- Born: 1968 Maine, United States
- Occupation: Wine critic
- Writing career
- Subject: Wine
- Notable awards: Madame Bollinger Foundation Award (2008) Tim Derouet Foundation Award
- Website: www.thewinepalate.com

= Lisa Perrotti-Brown =

American wine critic and author

Lisa Perrotti-Brown (born 1968) is a wine critic, author and Master of Wine based in Napa, California. She is the founder of the wine review publication The Wine Palate, launched in 2025. She was previously editor-in-chief of The Wine Advocate and RobertParker.com, the wine publication and website founded by wine critic Robert Parker, for which she also reviewed the wines of Bordeaux, Napa Valley and Sonoma County, and was a co-founder of the wine review website The Wine Independent. Perrotti-Brown has been interviewed on wine-related topics by mainstream media such as the BBC and CNBC.

== Career ==
Born in Maine, USA, Perrotti-Brown moved to London, UK in the early 1990s to become a playwright, having studied there during her junior year at Colby College. In 1992, she took a job as the manager of a wine bar in Pimlico. This kick-started her more than twenty-year stint in the wine trade, progressing through wine sales and marketing roles in the UK wine trade throughout the 1990s, before moving to Tokyo in 2002, where she worked as a wine buyer for a fine wine importer and a wine educator at Tokyo's Academie du Vin. In 2008, Perrotti-Brown moved to Singapore and began writing a column for Robert Parker's website, then known as eRobertParker.com. Later that year she achieved her Master of Wine (MW) qualification. In December 2012, she was named editor-in-chief for Robert Parker Wine Advocate and RobertParker.com, taking up the post the following year.

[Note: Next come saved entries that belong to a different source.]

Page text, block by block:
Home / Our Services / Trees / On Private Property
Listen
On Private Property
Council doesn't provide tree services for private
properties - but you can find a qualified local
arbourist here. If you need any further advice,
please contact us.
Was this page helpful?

In 2015, Perrotti-Brown's first book, Taste Like a Wine Critic: A Guide to Understanding Wine Quality, was published. That year, she relocated to Napa, California, to set up the new USA office for Robert Parker Wine Advocate.

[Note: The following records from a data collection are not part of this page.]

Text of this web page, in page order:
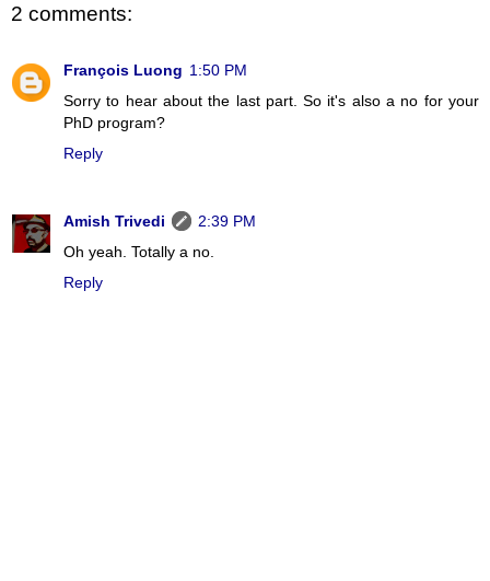
2 comments:
François Luong 1:50 PM
Sorry to hear about the last part. So it's also a no for your
PhD program?
Reply
Amish Trivedi
2:39 PM
Oh yeah. Totally a no.
Reply

=== The Wine Independent ===

In December 2021, Perrotti-Brown left Robert Parker Wine Advocate after 13 years with the publication, eight of them as editor-in-chief; managing editor Joe Czerwinski succeeded her in the role. In January 2022 she announced The Wine Independent, a subscriber-funded wine review publication co-founded with Swedish photojournalist Johan Berglund, which launched in full in May 2022. The publication's stated editorial policy was to accept no revenue from wine-industry sources and to fund itself through subscriptions alone. Her first Bordeaux en primeur report for the title, covering the 2021 vintage, drew attention for its comparatively low scores, with about a fifth of the wines rated above 90 points.

=== The Wine Palate ===

In May 2025, Perrotti-Brown resigned her shareholding in The Wine Independent and founded The Wine Palate, a Napa-based subscription wine review publication. The site combines a database of wine reviews, winery profiles, and Bordeaux and Napa Valley vintage reports dating back to 1982 with a proprietary search tool, the "Palate Matcher", which filters reviews by stylistic preference.

== Education ==
Perrotti-Brown graduated from Colby College, achieving a B.A. in English and Performing Arts in 1989.

In 1998, she received her Diploma qualification from the Wine & Spirit Education Trust, London.

In 2008, Perrotti-Brown was awarded the Master of Wine qualification by the Institute of Masters of Wine in the United Kingdom.

== Awards and recognitions ==

- Recipient of the Masters of Wine Madame Bollinger Foundation Award.
- Recipient of the Masters of Wine Tim Derouet Foundation Award – the highest MW award given to a graduating MW who has excelled in every part of the exam.
- Ranked number 37 on IntoWine.com's "Top 100 Most Influential People in the U.S. Wine Industry", in 2018.